# Logistic regression

In this session we will develop a simple implementation of Logistic Regression trained with SGD. The goal is to develop the understanding of gradient descent, the logistic regression model and the practical use of numpy.

## Modules
We use this opportunity to also practice the use of modules. A module is a Python file with a number of definitions. A module can be imported and used in a notebook, or in another module. Modules are a good way or organizing reusable Python code. 

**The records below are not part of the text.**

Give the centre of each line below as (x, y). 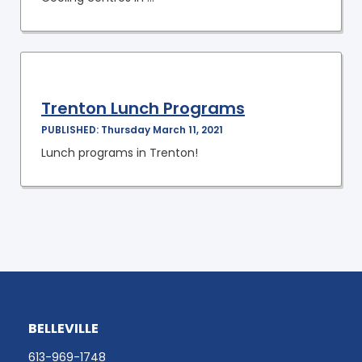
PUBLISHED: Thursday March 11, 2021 (132, 130)
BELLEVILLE (63, 328)
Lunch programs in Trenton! (120, 153)
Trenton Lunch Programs (143, 108)

First we'll load some toy data to use with our functions.  We'll make this into a binary problem by keeping only two species.

In [2]:
import numpy
from sklearn.datasets import load_iris
from sklearn.model_selection import train_test_split
from sklearn.preprocessing import StandardScaler

iris = load_iris()

# skip rows with the label 2
data = iris.data[iris.target != 2]
target = iris.target[iris.target != 2]
X_train, X_val, y_train, y_val = train_test_split(data, target, 
                                                  test_size=1/3, random_state=123)


# Z-score the features
scaler = StandardScaler()
X_train = scaler.fit_transform(X_train)
X_val = scaler.transform(X_val)

print(X_train.shape)

(66, 4)


## Model definition


We'll first define the interface of our model:

- `predict` - compute predicted classes on new examples given a trained model
- `predict_proba` - - compute class probabilities on new examples given a trained model
- `fit` - train a model using features and labels from the training set

as well some auxiliary functions.

Create a Python file named `logisticregression.py` in your home directory. You will put the function definitions in this file, and import them into the notenbook. Remember that if you change something in the module file, you will need to restart the notebook kernel to reload the module into the notebook.


### Exercise 1

Define function `inverse_logit` which applies the function below to its input `z` and returns $\mathrm{logit}^{-1}(z)$. The mathematical formulation is:
$$
\mathrm{logit}^{-1}(z) = \frac{1}{1+\exp(-z)}
$$

Note that `z` can be a number or a numpy array.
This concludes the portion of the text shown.